A nudge to not let them dull my spirit. But my twelve-year-old, heartbroken mind took his words as a literal call to arms. An hour later, her high society friends were spitting out their salted tea and sputtering over salted scones, and Mother’s face was a perfect mask of horrified fury.
She never knew who did it. But it was the first time I felt a surge of power, the first time I realized I could fight back in my own way. My first real act of rebellion.
My focus snapped back to the present. I stared at Angus, a new, dawning understanding in my eyes. He had been there all along.
“The salt,” I whispered, my voice barely audible. “ You gave me the idea about the salt.”
A ghost of a smile touched his lips, a secret shared between us across more than a decade. “A most... seasoned performance, miss,” he said, the dry wit in his eyes confirming everything. “One of your best, if I might say.”
Bloody hell. Angus, my mother’s stoic butler, was on my side. He’s always been. The realization was a shot straight to the soul. Warm and fortifying. The nervous tremor in my hands stilled. He hadn’t just witnessed my rebellion; he had quietly nurtured it.
“Thank you, Angus,” I said, and the smile that broke across my face was real, not one of the thousand fake ones I kept for society. “That... means a lot.”
He gave me a single, almost imperceptible nod, the corner of his mouth twitching upwards. “Your mother is waiting in the drawing room, miss,” he said, his tone returning to its usual neutrality, but his eyes held mine for a second longer than necessary. It was all the backup I needed.
With Angus’s words as my secret superhero armor, I walked toward the drawing room. My mother was sitting on the sofa, sipping tea, the picture of serene, unnerved composure. She looked up as I entered, a small, triumphant smile touching her lips. She thought she had won .
“My dear Elisabeth,” she said, her voice smooth as silk. “I was wondering when you’d come to your senses.”
I walked to the armchair opposite her and slowly sank into it.
My rehearsed plan, my confident strategy, suddenly felt flimsy, ridiculous.
My hand, hidden in the deep pocket of my coat, fumbled for my phone.
My thumb found the record button, but my nerve was failing.
For a moment, it felt like I was going to chicken out.
She’s my mother. A master of manipulations.
Who am I to think I can go up against Fiona Anne MacLeod?
The voice in my head screamed at me to run.
Then I pictured Sean’s face in my mind. The look in his eyes as those handcuffs clicked shut. The quiet, absolute way he had sacrificed his freedom for me. That image was the steel that went straight through my spine. I took a slow, steadying breath.
“You were right,” I whispered, my voice a broken, trembling thing. I conjured a single tear, letting it trace a path down my cheek. “You were right about everything, Mother.”
Her smile widened. My capitulation. This was the moment she had been waiting for.

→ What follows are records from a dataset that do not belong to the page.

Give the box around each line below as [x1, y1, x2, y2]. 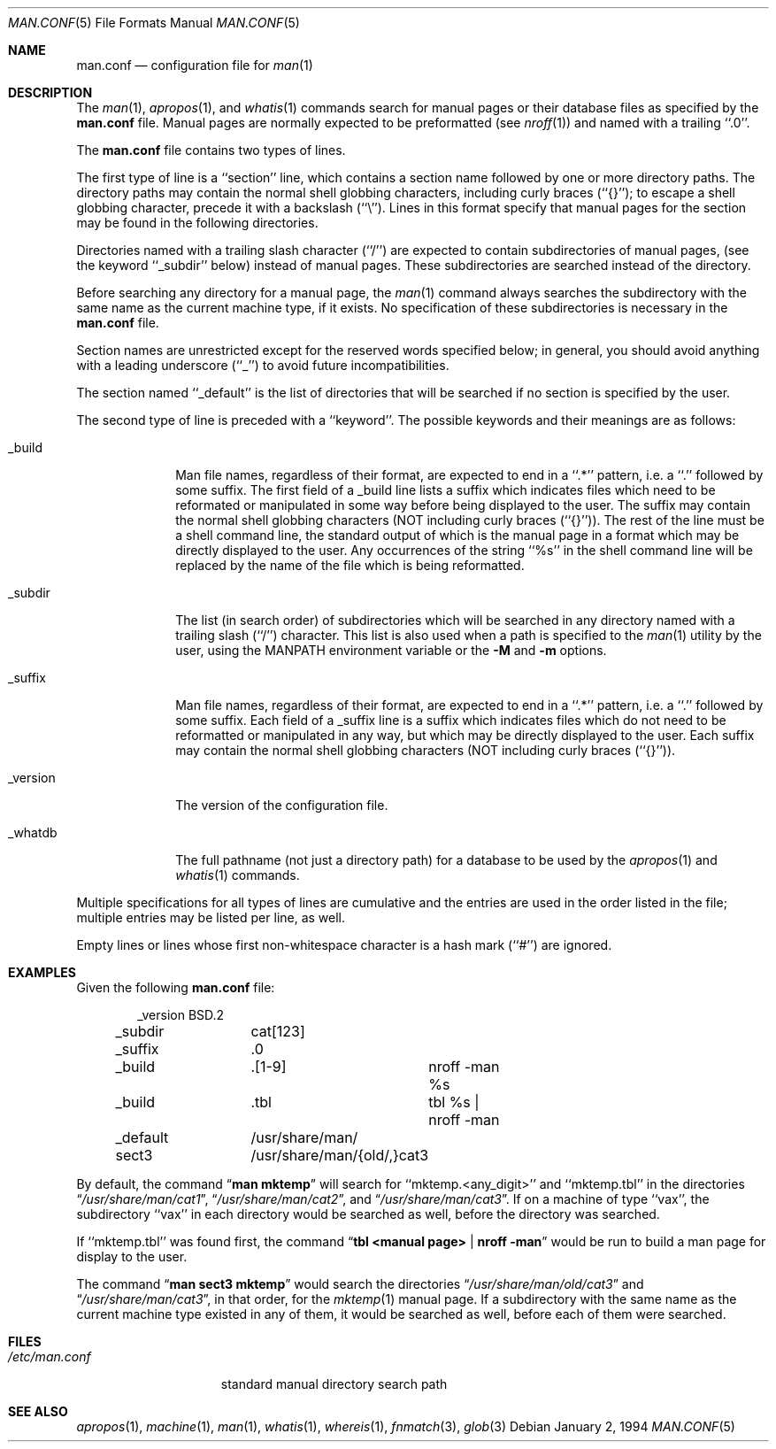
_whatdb [8, 825, 58, 840]
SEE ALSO [8, 1404, 68, 1419]
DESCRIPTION [8, 85, 93, 100]
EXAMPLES [8, 965, 76, 980]
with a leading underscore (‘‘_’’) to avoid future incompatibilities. [76, 358, 449, 373]
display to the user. [76, 1249, 188, 1264]
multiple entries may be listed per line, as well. [76, 910, 346, 925]
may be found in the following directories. [76, 215, 319, 230]
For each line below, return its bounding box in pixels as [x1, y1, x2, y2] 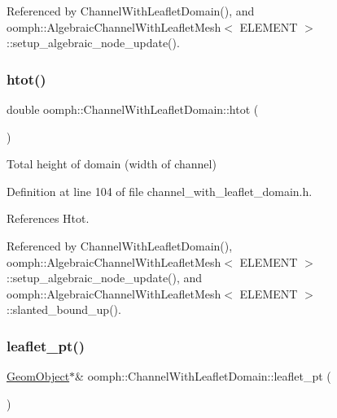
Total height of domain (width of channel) [7, 155, 217, 172]
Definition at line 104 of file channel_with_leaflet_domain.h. [7, 182, 313, 199]
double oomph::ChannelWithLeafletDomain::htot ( [7, 101, 259, 117]
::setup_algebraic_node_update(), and [7, 269, 203, 286]
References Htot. [7, 210, 90, 227]
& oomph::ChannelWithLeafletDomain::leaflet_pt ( [75, 368, 331, 385]
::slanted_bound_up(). [7, 301, 121, 318]
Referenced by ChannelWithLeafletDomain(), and [7, 2, 255, 19]
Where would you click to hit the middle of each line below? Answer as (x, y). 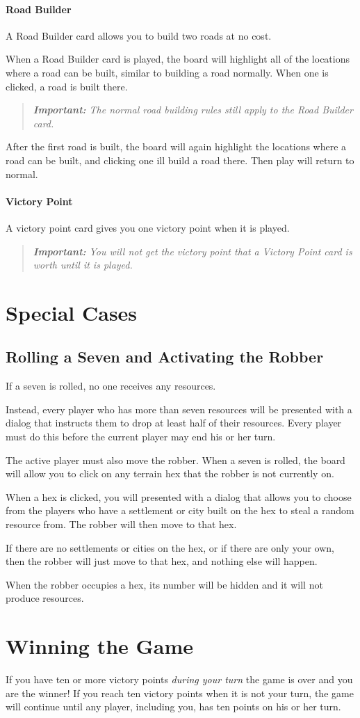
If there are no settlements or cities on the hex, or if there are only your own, (170, 547)
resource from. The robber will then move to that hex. (121, 524)
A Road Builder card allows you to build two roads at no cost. (139, 35)
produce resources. (45, 598)
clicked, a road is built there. (67, 86)
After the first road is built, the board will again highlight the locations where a (176, 146)
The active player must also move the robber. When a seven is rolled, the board (175, 460)
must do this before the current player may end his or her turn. (141, 437)
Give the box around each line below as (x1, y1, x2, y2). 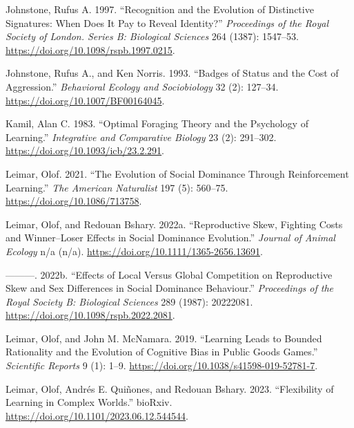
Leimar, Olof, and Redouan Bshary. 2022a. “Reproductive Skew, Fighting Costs (6, 216, 343, 231)
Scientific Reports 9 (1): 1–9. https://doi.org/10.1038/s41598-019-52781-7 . (6, 358, 318, 373)
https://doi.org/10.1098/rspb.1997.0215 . (6, 42, 175, 57)
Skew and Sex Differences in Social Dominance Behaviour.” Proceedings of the (6, 281, 334, 295)
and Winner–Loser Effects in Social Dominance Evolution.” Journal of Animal (6, 230, 335, 245)
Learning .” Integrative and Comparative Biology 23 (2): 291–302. (6, 129, 277, 144)
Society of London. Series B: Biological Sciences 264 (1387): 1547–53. (6, 29, 299, 44)
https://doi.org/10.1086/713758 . (6, 194, 142, 208)

“Sean… he’s a violent, impulsive man,” I continued, the words tasting like poison. “I see that now. What he did to Stewart was gruesome.” I looked up at her, my eyes pleading. “Things are over between me and Sean. I’ve ended it.”
I watched as she basked in her triumph, smiling. “That’s absolutely wonderful, dear. We should start planning an engagement party for you and Stew?—”
“No, Mother,” I cut her off, my voice gaining an edge of steel. “I could never marry Stewart now.”